Sem patrocínio, Sandro Varelo vai em busca de sonho na Paralimpíada

Medalhista no lançamento de dardo, Sandro Varelo muda e tenta obter marca no arremesso de peso, porque sua especialidade não está na competição

Sandro Varelo, medalhista nos Jogos Parapan-Americanos 2019Sandro Varelo, medalhista nos Jogos Parapan-Americanos 2019 - Foto: Divulgação

Medalhista de ouro e de bronze na primeira participação da carreira nos Jogos Parapan-Americanos, no ano passado, em Lima, no Peru, o pernambucano Sandro Varelo, de 38 anos, viveu uma temporada especial em 2019, finalizada com chave de ouro ao receber o Prêmio Pódio Pernambuco de melhor paratleta do Estado, em dezembro. Ele, claro, conta com orgulho os feitos alcançados. Mas não esconde que deseja ir além.

Especialista no lançamento de dardo, disputa na qual foi campeão em Lima, Sandro está passando por uma reprogramação. Isso porque a prova principal dele não estará nos Jogos Paralímpicos de Tóquio, que acontecem entre os dias 25 de agosto a 6 de setembro. A solução, então, foi mirar no arremesso de peso, que, embora não seja a especialidade da casa, rendeu ao pernambucano um bronze no Parapan, mesmo sem o devido treinamento na época. Para não perder tempo nessa mudança, Sandro não teve férias no final de 2019. Emendou o trabalho para chegar tinindo às seletivas para os Jogos.

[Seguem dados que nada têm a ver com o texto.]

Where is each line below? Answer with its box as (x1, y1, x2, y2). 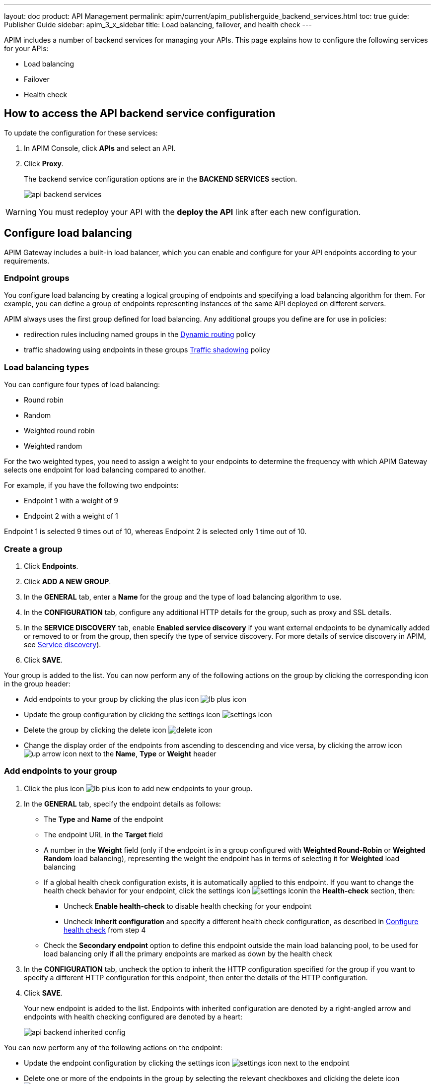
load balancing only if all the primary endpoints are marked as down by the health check (44, 949, 332, 958)
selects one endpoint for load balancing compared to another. (4, 466, 206, 474)
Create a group (4, 543, 63, 554)
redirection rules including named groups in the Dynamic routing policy (24, 330, 256, 339)
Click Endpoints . (24, 561, 78, 570)
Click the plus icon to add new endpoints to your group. (24, 784, 253, 793)
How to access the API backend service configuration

Ele precisa arremessar de 11,98 metros para cima - essa marca é o índice classificatório. Nos próximos meses, tem três competições programadas: Desafio CBAt - Confederação Brasileira de Atletismo -, no Recife (12 de março), Norte/Norte de Paratletismo, também no Recife (13 e 14 de março), e Open Internacional de Clubes, em São Paulo (23 a 28 de março). “Estou tentando me adaptar ao arremesso de peso, pois é um treinamento totalmente diferente (do dardo). Não tive tempo de descanso nem de férias, pois estamos muito envolvidos em melhorar nossas marcas”, conta o medalhista, que não se alimenta do que já fez, mas do que ainda há por fazer. “Procuro viver sempre o hoje. E hoje estamos em 2020, então estou buscando os momentos de 2020.”

A rotina de quem quer realizar o sonho de disputar a primeira Paralimpíada é de quase 11h de treinos diários, entre trabalhos físicos e técnicos. Ele tem o suporte de uma equipe multidisciplinar, com preparador físico (Djalma Miranda), técnico de campo (Pedro Antônio), fisioterapeuta (Vivian Chalegre) e nutricionista (Rodrigo Freire).

Manter-se no alto rendimento, contudo, é um desafio diário. Isso porque Sandro, embora seja um dos destaques nacionais do paradesporto, não conta com patrocínios. O único subsídio dele atualmente é o Time PE, ofertado pela Secretaria de Educação e Esportes do Estado. Não fosse isso, o talento de Sandro estaria sendo desperdiçado, assim como infelizmente acontece com muitos atletas e paratletas do País. De onde ele tira forças para continuar? “Não podemos perder a esperança e a fé de que as oportunidades vão aparecer. Esperar com paciência, mas não parado”, diz ele, que é exemplo de vida, superação e disciplina.